Google’s top engineer admits the tech giant is falling behind in the AI ​​arms race

A senior software engineer at Google wrote a critique stating that the internet search leader has lost its share of artificial intelligence in the open-source community, where many independent researchers are using AI technology to create fast and unexpected development.

The engineer, Luke Sernau, published the document in an internal Google system in early April. In the past few weeks, the document has been shared thousands of times by Googlers, according to a person familiar with the matter, who asked not to be named because they are not authorized to discuss internal company matters. On Thursday, the document was published by the consulting firm SemiAnalysisand making the rounds in Silicon Valley.

In Sernau’s analysis, Google’s rivalry with the OpenAI startup has distracted from the rapid developments made in open-source technology. “We’ve been looking over our shoulders a lot at OpenAI. Who’s going to cross the next milestone? What’s the next step?” he wrote. “But the uncomfortable truth is, we are in no position to win this arms race and neither is OpenAI. While we were fighting, the third faction quietly ate our lunch. I am talking, of course, about open source.

Sernau did not respond to a request for comment.

As the development of generative artificial intelligence gathers pace, employees at Google and other tech giants are engaged in lively discussions internally and externally about the technology that is changing their industry. Google, in particular, has under pressure because the wild popularity of OpenAI’s chatbot ChatGPT has sparked concerns that the company may lose its edge in artificial intelligence, a field in which it has been around for a long time. became a leader.

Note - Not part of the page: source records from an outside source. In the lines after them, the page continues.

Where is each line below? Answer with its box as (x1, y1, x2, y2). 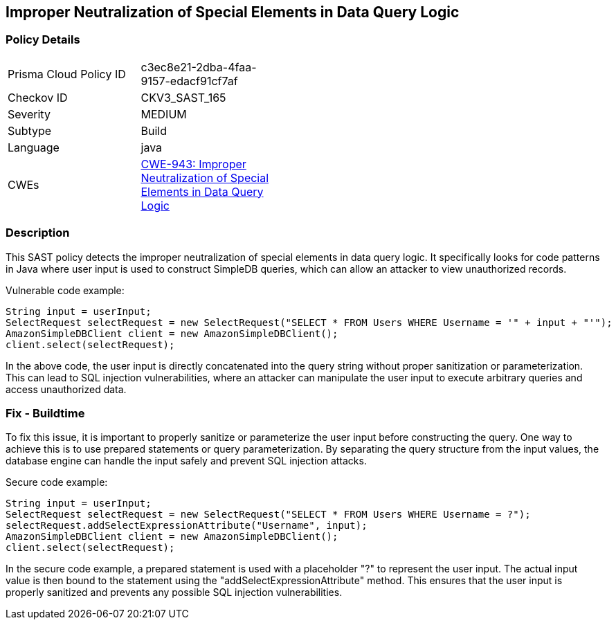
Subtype (8, 123, 52, 138)
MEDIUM (141, 107, 187, 121)
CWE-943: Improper (141, 156, 246, 171)
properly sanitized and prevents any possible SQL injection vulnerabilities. (6, 586, 343, 599)
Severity (8, 107, 51, 121)
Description (6, 226, 70, 240)
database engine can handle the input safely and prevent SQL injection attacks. (6, 455, 367, 467)
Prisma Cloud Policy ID (8, 66, 126, 81)
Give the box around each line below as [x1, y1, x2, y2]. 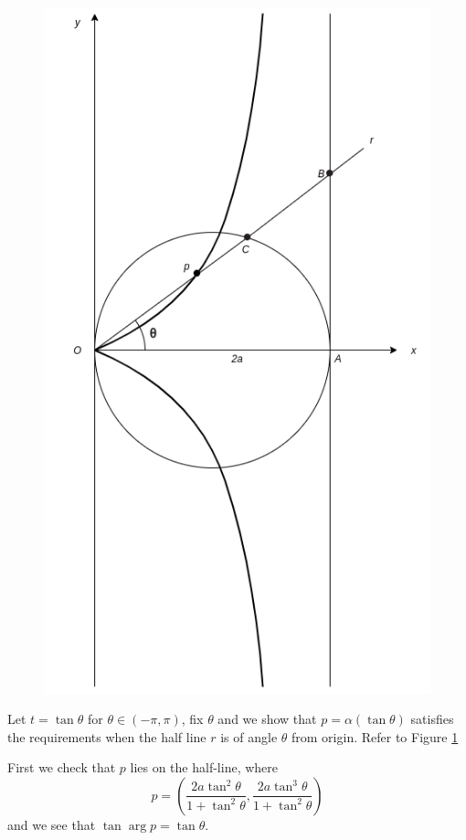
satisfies [410, 709, 454, 728]
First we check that [7, 758, 116, 777]
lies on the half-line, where [130, 758, 278, 777]
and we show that [217, 709, 317, 728]
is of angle [220, 727, 278, 746]
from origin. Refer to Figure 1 [291, 727, 459, 746]
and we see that [7, 814, 96, 834]
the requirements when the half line [7, 727, 207, 746]
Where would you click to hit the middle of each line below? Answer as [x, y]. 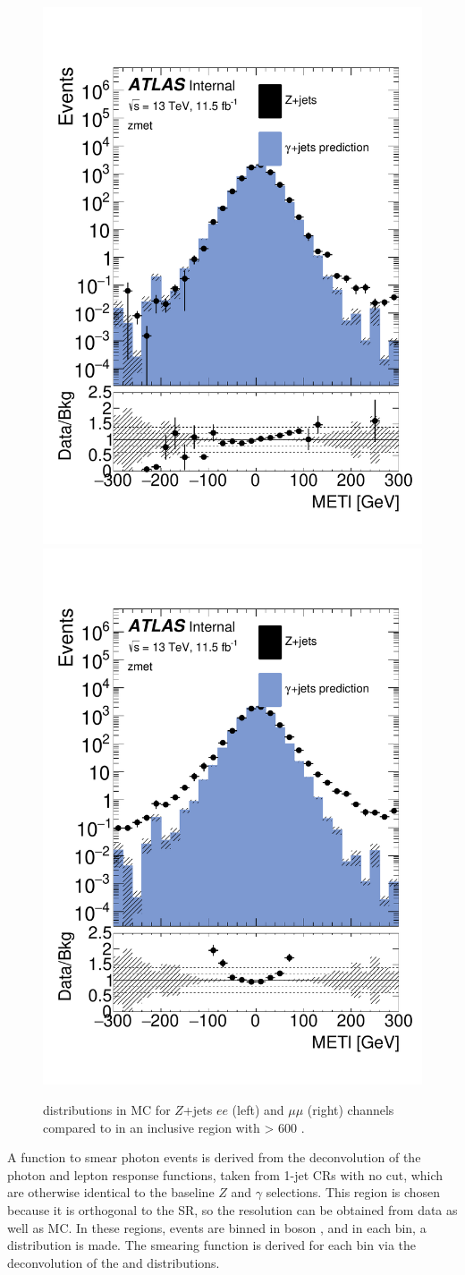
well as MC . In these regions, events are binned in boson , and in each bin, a [217, 1227]
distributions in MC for [107, 1110]
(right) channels [351, 1110]
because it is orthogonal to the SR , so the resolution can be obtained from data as [232, 1210]
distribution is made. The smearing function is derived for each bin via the [212, 1245]
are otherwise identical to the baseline [111, 1192]
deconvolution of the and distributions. [114, 1262]
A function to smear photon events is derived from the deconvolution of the [214, 1157]
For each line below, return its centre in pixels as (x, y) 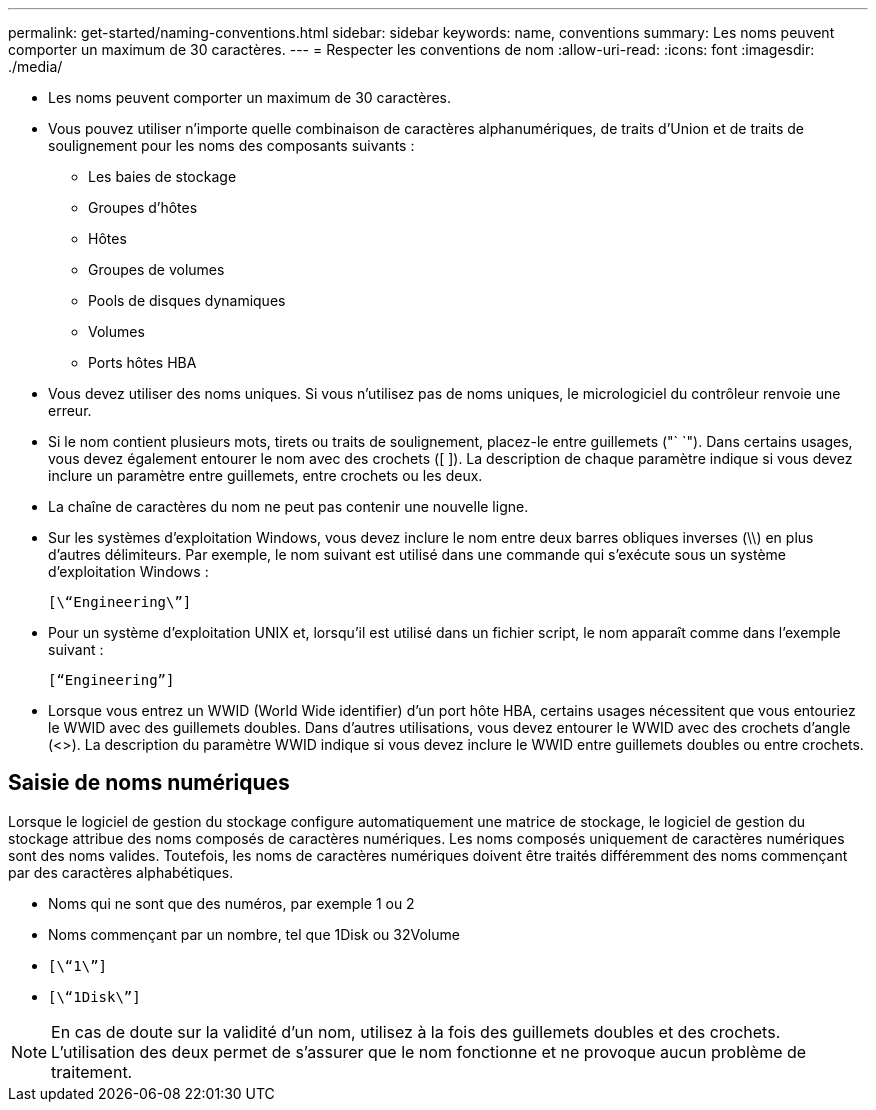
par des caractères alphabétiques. (121, 872)
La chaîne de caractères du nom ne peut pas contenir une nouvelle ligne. (288, 506)
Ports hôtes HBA (142, 362)
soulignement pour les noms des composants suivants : (231, 145)
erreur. (70, 410)
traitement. (92, 1071)
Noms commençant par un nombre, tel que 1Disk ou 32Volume (254, 934)
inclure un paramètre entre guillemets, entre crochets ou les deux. (265, 475)

But Sernau stated that the real threat to Google comes from open-source communities, where engineers are rapidly developing models that rival the quality of major technology companies, and can be cheaper. These models, he said, will be faster, more adaptable and more profitable than Google’s.

“We don’t have a secret sauce,” Sernau wrote. “Our best hope is to learn from and collaborate with what others besides Google are doing.” He expressed concern that clients are not willing to pay for models with high-quality technology offered for free.

A Google spokesperson did not comment on the content of the post. In a recent earnings call, Alphabet’s Chief Executive Officer Sundar Pichai said, “Our investments and achievements in AI over the last decade have positioned us well,” pointing to the development progress of models and work with developers and other partners. Pichai called AI regulation beforewhich warns that the technology can be “very harmful,” if not used in a thoughtful way.

In February, a large language model developed by Meta was leaked to the open, generative AI development startup on open-source forums. The model, known as LLaMA, smaller than the models preferred by Google and OpenAI, which makes it easier to work with; Researchers currently must apply to Meta to access LLaMA.

Google would do well to shift its focus to smaller models, Sernau argued. “Giant models slow us down,” the engineer wrote. “In the long run, the best models are the ones that can be changed quickly.”